Instructions to follow: Where a line holds the word "parameters", count it, then give only the total for the entries below.
Top of Available data
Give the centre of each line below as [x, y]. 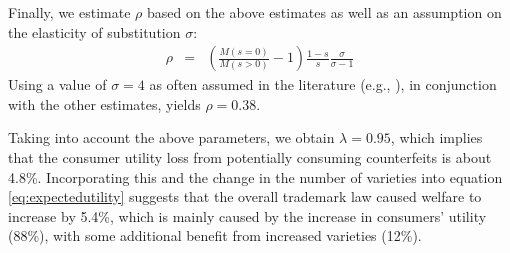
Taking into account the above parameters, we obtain [171, 137]
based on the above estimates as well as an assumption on [324, 12]
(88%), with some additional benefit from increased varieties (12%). [215, 235]
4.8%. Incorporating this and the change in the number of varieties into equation [255, 176]
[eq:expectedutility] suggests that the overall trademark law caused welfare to [245, 196]
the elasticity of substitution [94, 31]
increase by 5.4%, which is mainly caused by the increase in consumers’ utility [247, 215]
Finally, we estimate [69, 12]
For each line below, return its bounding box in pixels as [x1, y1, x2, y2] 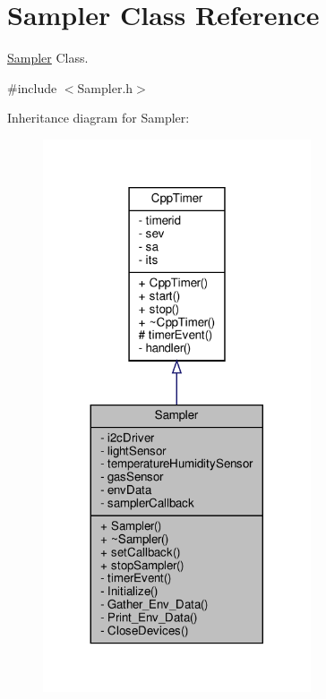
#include [7, 78, 57, 97]
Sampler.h [77, 78, 133, 97]
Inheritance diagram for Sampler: [7, 108, 190, 127]
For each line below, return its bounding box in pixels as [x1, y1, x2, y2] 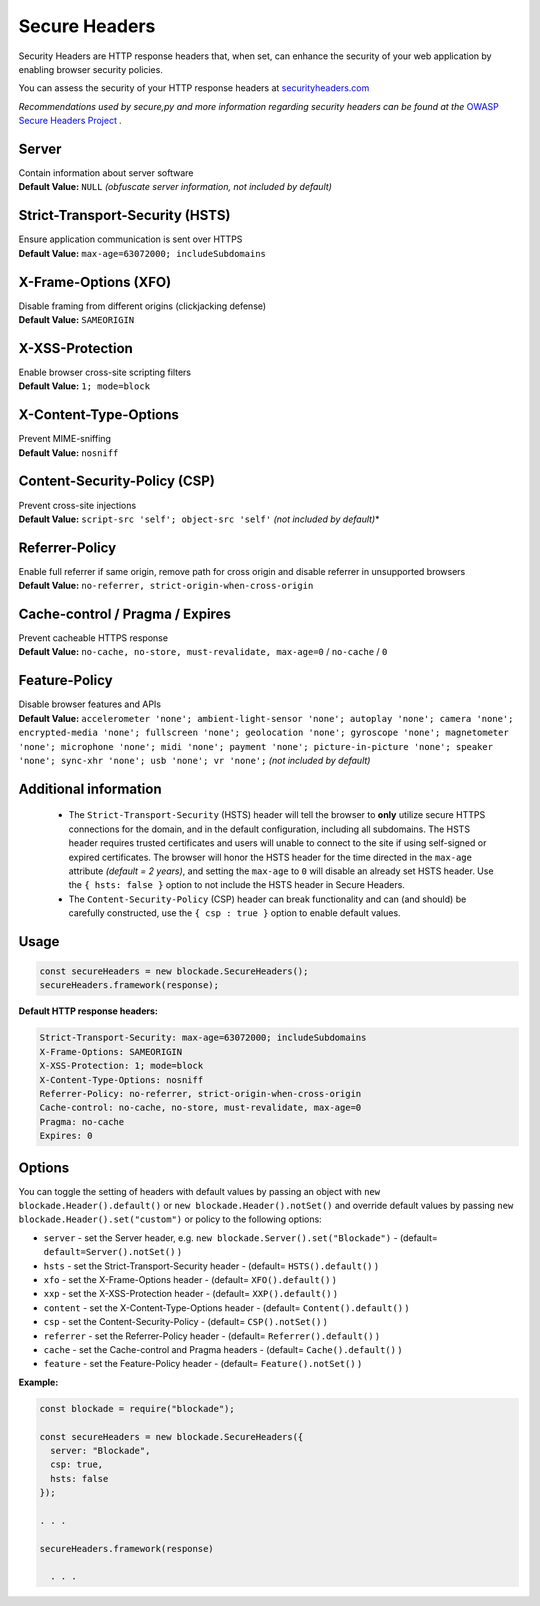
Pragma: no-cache [39, 1116, 125, 1127]
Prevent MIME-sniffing [18, 433, 112, 445]
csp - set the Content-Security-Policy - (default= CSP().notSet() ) [43, 1316, 328, 1328]
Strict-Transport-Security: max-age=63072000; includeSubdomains [39, 1032, 367, 1044]
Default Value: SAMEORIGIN [18, 314, 135, 325]
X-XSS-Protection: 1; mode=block [39, 1060, 204, 1072]
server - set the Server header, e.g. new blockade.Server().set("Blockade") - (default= [43, 1231, 439, 1244]
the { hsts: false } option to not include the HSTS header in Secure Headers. [68, 879, 405, 891]
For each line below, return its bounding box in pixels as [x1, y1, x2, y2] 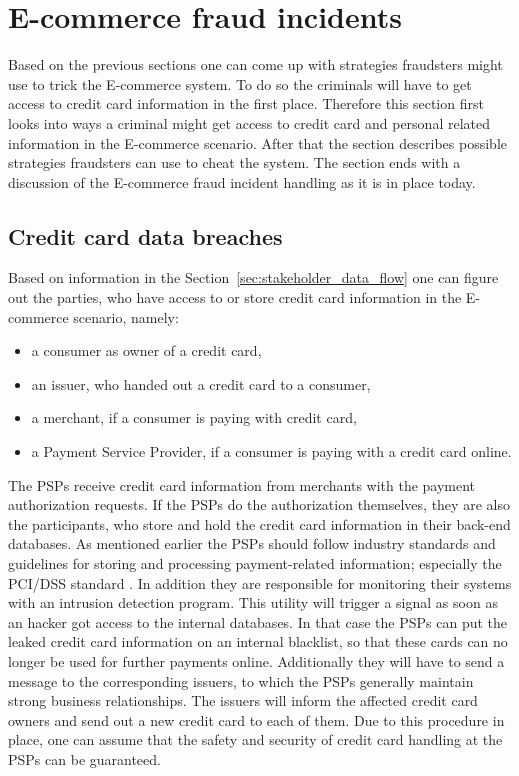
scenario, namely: [73, 306, 179, 327]
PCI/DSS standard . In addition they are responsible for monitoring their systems [8, 572, 512, 593]
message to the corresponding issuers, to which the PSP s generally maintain [8, 670, 474, 691]
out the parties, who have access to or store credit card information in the [8, 287, 462, 308]
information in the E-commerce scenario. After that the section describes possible [8, 132, 507, 153]
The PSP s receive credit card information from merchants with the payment [8, 474, 476, 495]
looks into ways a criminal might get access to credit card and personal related [8, 112, 490, 133]
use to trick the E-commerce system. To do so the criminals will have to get [8, 73, 472, 94]
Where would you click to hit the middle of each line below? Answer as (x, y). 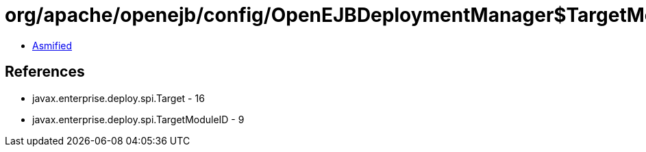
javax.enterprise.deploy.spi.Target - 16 (119, 98)
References (45, 72)
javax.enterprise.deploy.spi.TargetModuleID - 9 (138, 119)
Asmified (52, 45)
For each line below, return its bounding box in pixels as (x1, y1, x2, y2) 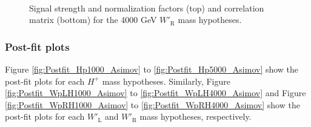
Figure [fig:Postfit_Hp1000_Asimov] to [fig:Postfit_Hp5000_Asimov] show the (5, 63, 299, 75)
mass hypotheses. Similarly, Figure (102, 74, 231, 87)
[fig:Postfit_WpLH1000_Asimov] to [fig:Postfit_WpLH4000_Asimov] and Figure (5, 86, 306, 99)
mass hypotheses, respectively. (139, 110, 252, 123)
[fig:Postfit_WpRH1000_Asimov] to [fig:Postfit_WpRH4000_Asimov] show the (5, 98, 300, 111)
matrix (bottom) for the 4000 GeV (29, 13, 157, 26)
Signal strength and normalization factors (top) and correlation (29, 1, 264, 14)
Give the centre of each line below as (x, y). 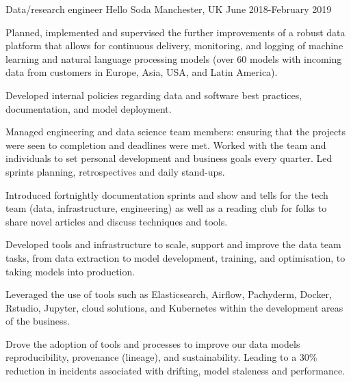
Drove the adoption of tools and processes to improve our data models (153, 343)
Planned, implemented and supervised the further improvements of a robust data (175, 32)
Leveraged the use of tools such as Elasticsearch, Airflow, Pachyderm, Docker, (169, 294)
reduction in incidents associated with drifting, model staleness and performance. (175, 371)
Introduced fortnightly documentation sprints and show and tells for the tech (167, 194)
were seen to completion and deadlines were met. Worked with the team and (166, 145)
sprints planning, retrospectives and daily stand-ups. (115, 171)
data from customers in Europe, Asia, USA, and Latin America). (142, 72)
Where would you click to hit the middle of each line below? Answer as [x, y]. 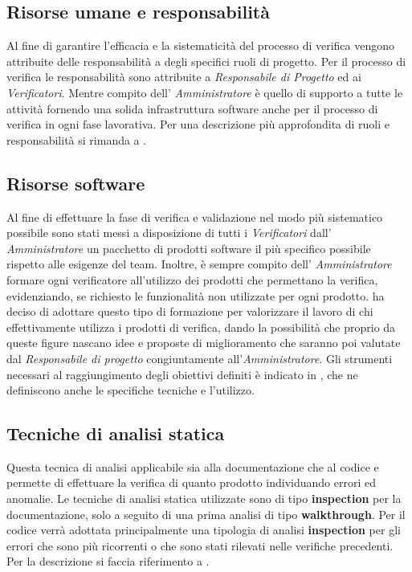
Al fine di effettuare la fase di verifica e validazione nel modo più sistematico [195, 217]
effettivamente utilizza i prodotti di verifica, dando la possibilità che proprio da [201, 327]
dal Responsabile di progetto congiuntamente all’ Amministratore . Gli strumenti [200, 358]
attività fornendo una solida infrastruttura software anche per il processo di [192, 108]
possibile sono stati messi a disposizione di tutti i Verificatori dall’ [169, 233]
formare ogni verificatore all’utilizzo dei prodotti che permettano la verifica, [192, 279]
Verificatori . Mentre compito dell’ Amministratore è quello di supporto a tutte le [205, 92]
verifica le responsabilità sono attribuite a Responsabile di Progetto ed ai [184, 77]
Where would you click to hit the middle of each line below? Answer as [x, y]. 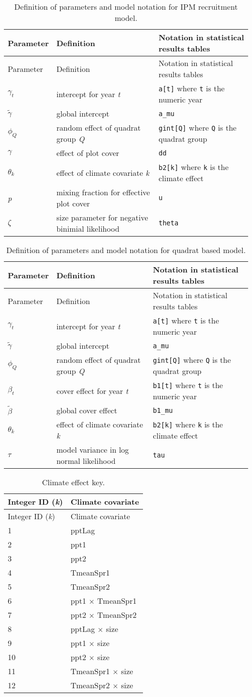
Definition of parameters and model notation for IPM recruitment [126, 7]
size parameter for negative [102, 217]
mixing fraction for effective [103, 192]
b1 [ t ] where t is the [188, 385]
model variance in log [93, 450]
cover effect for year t [92, 391]
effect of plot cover [88, 153]
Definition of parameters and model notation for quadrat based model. [126, 250]
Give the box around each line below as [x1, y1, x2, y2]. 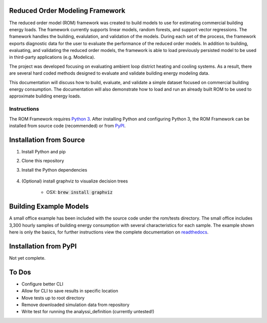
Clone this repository [21, 158, 64, 164]
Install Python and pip [21, 148, 66, 154]
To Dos [9, 268, 32, 277]
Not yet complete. [9, 255, 46, 261]
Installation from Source [9, 136, 85, 144]
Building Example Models [9, 202, 89, 211]
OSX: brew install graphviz [46, 189, 113, 195]
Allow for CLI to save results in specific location [21, 288, 118, 294]
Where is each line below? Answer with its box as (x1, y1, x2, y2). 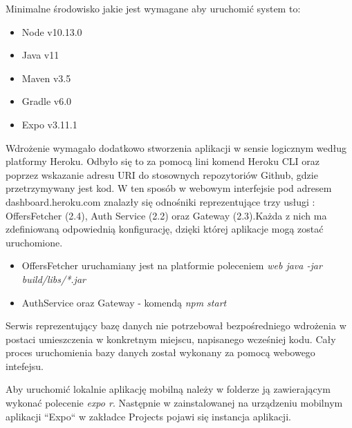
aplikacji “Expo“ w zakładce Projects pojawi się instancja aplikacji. (6, 409, 291, 423)
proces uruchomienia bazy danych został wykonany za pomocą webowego (6, 345, 315, 360)
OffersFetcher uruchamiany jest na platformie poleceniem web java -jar (21, 258, 322, 273)
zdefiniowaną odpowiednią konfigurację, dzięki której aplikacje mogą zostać (6, 222, 324, 236)
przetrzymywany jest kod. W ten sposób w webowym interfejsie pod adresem (6, 181, 332, 195)
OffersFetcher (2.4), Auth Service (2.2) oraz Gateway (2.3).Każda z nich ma (6, 208, 327, 222)
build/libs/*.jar (21, 271, 86, 286)
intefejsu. (6, 358, 44, 373)
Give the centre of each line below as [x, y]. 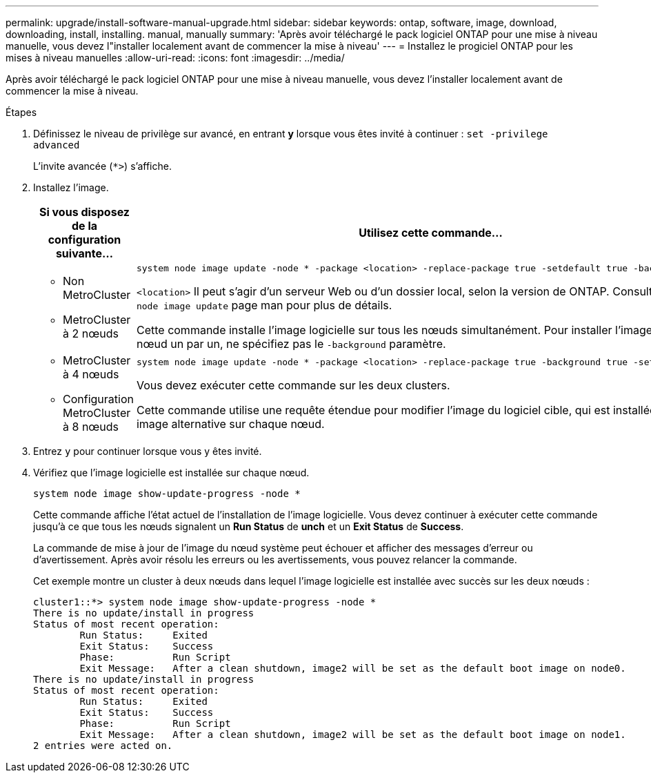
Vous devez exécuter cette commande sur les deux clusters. [293, 385]
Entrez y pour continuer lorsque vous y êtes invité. [148, 451]
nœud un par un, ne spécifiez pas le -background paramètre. [291, 344]
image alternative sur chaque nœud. [230, 424]
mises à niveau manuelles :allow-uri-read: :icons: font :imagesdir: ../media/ [175, 58]
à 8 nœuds [91, 427]
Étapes [21, 112]
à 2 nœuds [91, 333]
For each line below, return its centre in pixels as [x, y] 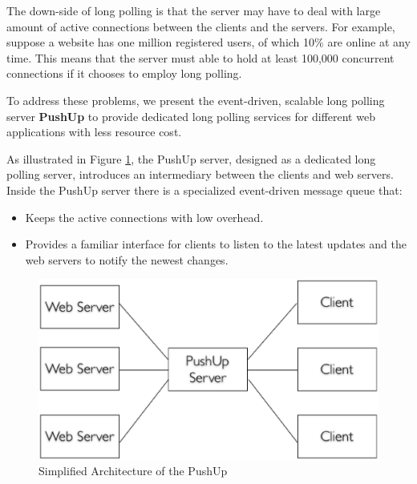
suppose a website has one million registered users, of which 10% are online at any [208, 42]
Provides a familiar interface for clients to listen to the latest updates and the [216, 244]
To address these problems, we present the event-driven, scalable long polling [196, 100]
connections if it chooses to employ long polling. [124, 73]
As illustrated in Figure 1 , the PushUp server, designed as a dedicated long [191, 158]
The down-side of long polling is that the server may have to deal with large [194, 10]
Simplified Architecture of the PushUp [133, 471]
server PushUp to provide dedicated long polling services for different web [191, 116]
Bottom of Available data
Problem solution: 3